La première riposte des constructeurs allemands a consisté à équiper leurs véhicules de moteurs hybrides rechargeables qui, nominalement, font baisser les émissions de CO2 en affichant des chiffres flatteurs selon la norme WLTP. L’expérience démontre toutefois que pour y parvenir réellement, il faut avoir la discipline de recharger régulièrement les batteries pour privilégier l’utilisation du moteur électrique. Mais pour les véhicules de flotte, cette discipline est rarement démontrée ; de fait une voiture hybride rechargeable en mode essence ne présente aucun intérêt et pèse plus lourd qu’un véhicule simplement essence. L’Institut Fraunhofer a démontré en juillet 2022 que les consommations réelles des hybrides rechargeables éraient trois fois supérieures aux données publiées par les constructeurs et cinq fois supérieures pour les véhicules de fonction. De fait, les gouvernements tendent à réduire, voire supprimer, les aides fiscales sur ces véhicules, qui feront l’objet de normes plus strictes en 2025. En Allemagne, le marché des hybrides rechargeables, non subventionné,a chuté de 45% au premier trimestre 2023. En Chine les hybrides rechargeables restent subventionnées, et la demande est en croissance, mais les véhicules chinois sont préférés aux véhicules allemands, leur part étant tombée de 34% à 7% au premier trimestre 2023. 
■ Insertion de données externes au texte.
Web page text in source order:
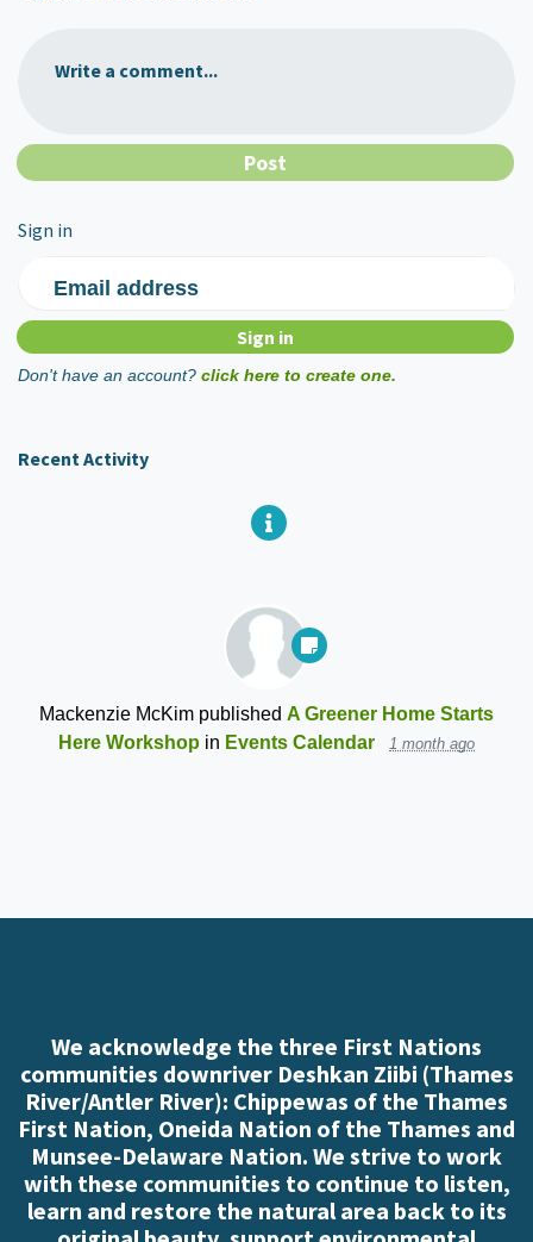
Write a comment...
Sign in
Email address
Don't have an account? click here to create one.
Recent Activity
Mackenzie McKim published A Greener Home Starts
Here Workshop in Events Calendar 1 month ago
We acknowledge the three First Nations
communities downriver Deshkan Ziibi (Thames
River/Antler River): Chippewas of the Thames
First Nation, Oneida Nation of the Thames and
Munsee-Delaware Nation. We strive to work
with these communities to continue to listen,
learn and restore the natural area back to its

Il faut donc évidemment développer des véhicules entièrement électriques qui offrent les mêmes prestations de confort et de luxe, mais imposent une maitrise parfaite des batteries et des moteurs qui n’était pas dans le cœur de métier de ces motoristes thermiques au sommet de leur art.
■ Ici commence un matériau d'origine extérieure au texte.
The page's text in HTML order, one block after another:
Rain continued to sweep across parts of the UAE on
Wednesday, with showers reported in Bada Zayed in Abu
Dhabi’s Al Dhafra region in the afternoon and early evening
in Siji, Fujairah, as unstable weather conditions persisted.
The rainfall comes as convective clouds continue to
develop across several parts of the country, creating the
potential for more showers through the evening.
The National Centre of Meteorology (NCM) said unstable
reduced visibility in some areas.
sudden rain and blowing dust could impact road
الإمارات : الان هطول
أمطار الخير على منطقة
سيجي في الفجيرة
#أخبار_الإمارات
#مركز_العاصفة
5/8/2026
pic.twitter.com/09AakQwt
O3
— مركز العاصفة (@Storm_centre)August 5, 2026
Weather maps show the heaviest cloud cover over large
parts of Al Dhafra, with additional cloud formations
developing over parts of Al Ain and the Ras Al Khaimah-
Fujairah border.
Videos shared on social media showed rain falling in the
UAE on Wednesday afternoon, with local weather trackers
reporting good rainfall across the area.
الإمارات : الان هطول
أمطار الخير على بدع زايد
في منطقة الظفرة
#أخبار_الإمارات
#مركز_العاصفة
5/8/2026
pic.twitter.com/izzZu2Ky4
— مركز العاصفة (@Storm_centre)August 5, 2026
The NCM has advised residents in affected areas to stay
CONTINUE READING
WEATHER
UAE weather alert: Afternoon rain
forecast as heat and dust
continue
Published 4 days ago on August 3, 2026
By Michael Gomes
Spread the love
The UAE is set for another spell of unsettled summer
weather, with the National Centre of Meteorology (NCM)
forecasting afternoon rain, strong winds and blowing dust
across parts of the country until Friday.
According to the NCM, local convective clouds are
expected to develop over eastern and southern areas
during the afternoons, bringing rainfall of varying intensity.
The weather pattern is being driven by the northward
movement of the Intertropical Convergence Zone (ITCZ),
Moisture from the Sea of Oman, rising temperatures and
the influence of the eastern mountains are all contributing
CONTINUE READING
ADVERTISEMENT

Le groupe Volkswagen, piqué au vif par le Diesel Gate, a été le premier à engager une offensive massive de réorientation de ses gammes vers l’électrique, s’appuyant notamment sur sa connaissance du marché chinois. Mercedes s’est engagé plus tard avec sa gamme EQ  comme BMW, pionnier avec l’i3 lancée en 2013, qui propose désormais sa gamme complète de berlines électriques. Toutefois les constructeurs allemands n’ont pas réussià convaincre les consommateurs chinois des vertus de leurs véhicules hybrides rechargeables, et, ce qui est plus grave pour le longe terme, de leurs véhicules électriques ; les constructeurs chinois qui ont parié sur cette technologie et y démontrent un savoir-faire remarquable – pour 20 000 €, la berline BYD Qin Plus dispose de 120 km d’autonomie en hybride électrique contre 60 km pour le modèle équivalent de VW - dominent leur marché domestique. Volkswagen est ainsi passé de 17% du marché chinois des hybrides rechargeable en 2021 à 2,8% en 2023. 
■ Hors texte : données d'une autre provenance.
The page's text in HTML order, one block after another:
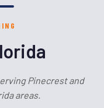
Pinecrest and
areas.
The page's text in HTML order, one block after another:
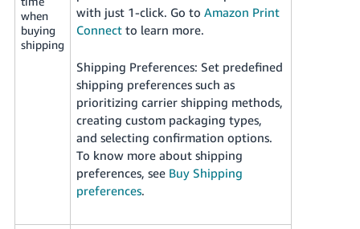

Enfin, il faut souligner que refusant d’abandonner le moteur thermique à carburant liquide, quelques constructeurs, comme Porsche et Ferrari s’accrochent à une alternative à base de carburants de synthèse modernes ne rentrant pas en concurrence avec les productions agricoles, le e-fuel, qui est un carburant de synthèse produit par combinaison de l'hydrogène, issu de l'électrolyse de l'eau, et de monoxyde de carbone, produit à partir du CO2 émis dans les processus industriels ou capté dans l'air, pour produire un hydrocarbure aux mêmes propriétés que l'essence. Cette technique, qui utilise de l'électricité, mais renouvelable, réduirait de 90% la production de CO2. Cette technologie se heurte à un problème technique, leur production et leur distribution en volume suffisant, et leur prix, plusieurs fois supérieur au carburant fossile qu'elles peuvent remplacer. Le carburant produit, neutre en CO2, n'est pas exempt de toxicité.  Ce serait donc une alternative intéressante sur le plan environnemental s’il était possible de produire de façon économique et en volume ces carburants « décarbonés ». Porsche ou BMW financent des recherches pour produire des e-carburants de façon compétitive tout en continuant leurs efforts pour les véhicules électriques à batteries. Mais il n’est pas aujourd’hui réaliste d’imaginer à grande échelle l’utilisation de ces carburants alors que la production en sera limitée et coûteuse.

Il est donc fort à craindre que l’industrie automobile allemande ait beaucoup plus perdu dans le Diesel Gate que les milliards d’amendes et d’indemnités qu’elle a dû payer aux gouvernements et à ses clients. Elle y a perdu sa crédibilité technique et son aura de confiance.